# Практическая работа №6
Необходимо разработать (автономную) диалоговую программную систему или подсистему для программного продукта, создаваемого в рамках магистерского исследования. Например, в формате чат-бота. Рекомендуется использовать результаты, полученные при выполнении предыдущих практических работ. Внимание: допускается использовать любые известные подходы к генерации осмысленных предложений, кроме шаблонного.

In [2]:
import torch
import torch.nn as nn
import torch.optim as optim
import random
import ast
from collections import Counter

## Загрузка данных

In [3]:
def load_lines(path):
    lines = {}
    with open(path, encoding="utf-8", errors="ignore") as f:
        for line in f:
            parts = line.strip().split(" +++$+++ ")
            if len(parts) == 5:
                lines[parts[0]] = parts[4].lower()
    return lines


def load_pairs(lines_path, conv_path, limit=1000):
    lines = load_lines(lines_path)
    pairs = []

    with open(conv_path, encoding="utf-8", errors="ignore") as f:
        for row in f:
            parts = row.strip().split(" +++$+++ ")
            if len(parts) == 4:
                ids = ast.literal_eval(parts[3])
                for i in range(len(ids) - 1):
                    if ids[i] in lines and ids[i+1] in lines:
                        pairs.append((lines[ids[i]], lines[ids[i+1]]))
            if len(pairs) >= limit:
                break
    return pairs


## Cловарь и токинизация

In [4]:
def tokenize(s):
    return s.replace("?", "").replace("!", "").replace(".", "").split()

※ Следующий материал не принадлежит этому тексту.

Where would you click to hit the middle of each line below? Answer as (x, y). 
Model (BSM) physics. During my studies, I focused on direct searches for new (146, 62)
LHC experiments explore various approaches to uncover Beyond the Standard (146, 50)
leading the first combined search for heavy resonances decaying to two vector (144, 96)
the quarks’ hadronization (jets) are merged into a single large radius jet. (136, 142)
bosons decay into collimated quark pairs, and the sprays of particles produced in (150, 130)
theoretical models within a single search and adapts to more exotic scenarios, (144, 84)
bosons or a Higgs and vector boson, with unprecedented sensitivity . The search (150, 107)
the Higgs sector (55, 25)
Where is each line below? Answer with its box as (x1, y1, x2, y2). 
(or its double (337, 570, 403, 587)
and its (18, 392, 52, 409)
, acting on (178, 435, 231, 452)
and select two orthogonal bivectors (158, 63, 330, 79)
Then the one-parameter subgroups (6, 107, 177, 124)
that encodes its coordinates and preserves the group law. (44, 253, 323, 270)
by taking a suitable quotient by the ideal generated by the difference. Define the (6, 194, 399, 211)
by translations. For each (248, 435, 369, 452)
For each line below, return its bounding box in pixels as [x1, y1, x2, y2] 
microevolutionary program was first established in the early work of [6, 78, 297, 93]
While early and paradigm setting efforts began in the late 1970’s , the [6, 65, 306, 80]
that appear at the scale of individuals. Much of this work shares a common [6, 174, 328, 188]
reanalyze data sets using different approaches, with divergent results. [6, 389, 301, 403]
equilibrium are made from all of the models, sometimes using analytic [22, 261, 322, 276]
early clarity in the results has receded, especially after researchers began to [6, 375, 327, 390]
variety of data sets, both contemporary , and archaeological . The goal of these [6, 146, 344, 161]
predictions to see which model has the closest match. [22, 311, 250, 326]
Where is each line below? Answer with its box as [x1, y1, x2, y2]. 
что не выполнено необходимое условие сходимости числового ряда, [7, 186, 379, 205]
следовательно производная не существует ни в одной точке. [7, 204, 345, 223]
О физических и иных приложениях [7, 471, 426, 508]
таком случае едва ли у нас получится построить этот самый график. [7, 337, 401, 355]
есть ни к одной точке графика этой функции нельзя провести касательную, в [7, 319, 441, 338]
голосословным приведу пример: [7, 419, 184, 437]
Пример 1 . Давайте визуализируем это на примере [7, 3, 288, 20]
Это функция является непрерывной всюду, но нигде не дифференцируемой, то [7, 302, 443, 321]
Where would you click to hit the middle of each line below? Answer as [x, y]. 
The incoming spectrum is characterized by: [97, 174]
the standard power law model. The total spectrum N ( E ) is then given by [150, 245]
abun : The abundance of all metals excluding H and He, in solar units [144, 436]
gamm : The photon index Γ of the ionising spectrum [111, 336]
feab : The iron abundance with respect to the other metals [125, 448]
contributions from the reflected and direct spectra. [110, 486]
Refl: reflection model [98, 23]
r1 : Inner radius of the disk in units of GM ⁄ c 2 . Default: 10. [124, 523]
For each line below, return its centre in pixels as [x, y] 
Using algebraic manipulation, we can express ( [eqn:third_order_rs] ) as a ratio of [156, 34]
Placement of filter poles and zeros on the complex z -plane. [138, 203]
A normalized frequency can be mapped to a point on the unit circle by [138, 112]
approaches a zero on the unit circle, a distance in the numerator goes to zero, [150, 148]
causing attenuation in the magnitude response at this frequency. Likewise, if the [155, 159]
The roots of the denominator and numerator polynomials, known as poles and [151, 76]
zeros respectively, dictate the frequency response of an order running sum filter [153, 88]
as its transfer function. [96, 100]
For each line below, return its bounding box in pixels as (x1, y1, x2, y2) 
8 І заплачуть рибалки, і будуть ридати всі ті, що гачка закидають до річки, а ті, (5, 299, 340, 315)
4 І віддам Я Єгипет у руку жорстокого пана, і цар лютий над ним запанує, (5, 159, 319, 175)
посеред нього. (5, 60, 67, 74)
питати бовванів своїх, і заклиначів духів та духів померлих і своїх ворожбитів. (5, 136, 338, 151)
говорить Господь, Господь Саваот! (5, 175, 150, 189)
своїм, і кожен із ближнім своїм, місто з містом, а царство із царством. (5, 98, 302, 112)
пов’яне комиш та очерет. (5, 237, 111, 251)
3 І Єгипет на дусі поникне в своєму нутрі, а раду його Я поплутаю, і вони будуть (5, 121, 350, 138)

pairs = load_pairs("data/movie_lines.txt", "data/movie_conversations.txt")

counter = Counter()
for q, a in pairs:
    counter.update(tokenize(q))
    counter.update(tokenize(a))

vocab = {"<PAD>":0, "<SOS>":1, "<EOS>":2, "<UNK>":3}
for w in counter:
    vocab[w] = len(vocab)

ivocab = {i:w for w,i in vocab.items()}

# Подготовка данных

In [5]:
def encode(sentence):
    return [vocab.get(w, vocab["<UNK>"]) for w in tokenize(sentence)]


data = []
for q, a in pairs:
    src = encode(q)
    tgt = [vocab["<SOS>"]] + encode(a) + [vocab["<EOS>"]]
    data.append((src, tgt))


## Обучение

In [6]:
EMB = 128
HID = 256

encoder_emb = nn.Embedding(len(vocab), EMB)
encoder = nn.LSTM(EMB, HID, batch_first=True)

decoder_emb = nn.Embedding(len(vocab), EMB)
decoder = nn.LSTM(EMB, HID, batch_first=True)
fc = nn.Linear(HID, len(vocab))


In [7]:
criterion = nn.CrossEntropyLoss(ignore_index=0)
opt = optim.Adam(
    list(encoder.parameters()) +
    list(decoder.parameters()) +
    list(encoder_emb.parameters()) +
    list(decoder_emb.parameters()) +
    list(fc.parameters()),
    lr=0.001
)

EPOCHS = 10

for epoch in range(EPOCHS):
    total_loss = 0

    random.shuffle(data)
    for src, tgt in data:
        src = torch.tensor(src).unsqueeze(0)
        tgt = torch.tensor(tgt).unsqueeze(0)

        opt.zero_grad()

        enc_out, hidden = encoder(encoder_emb(src))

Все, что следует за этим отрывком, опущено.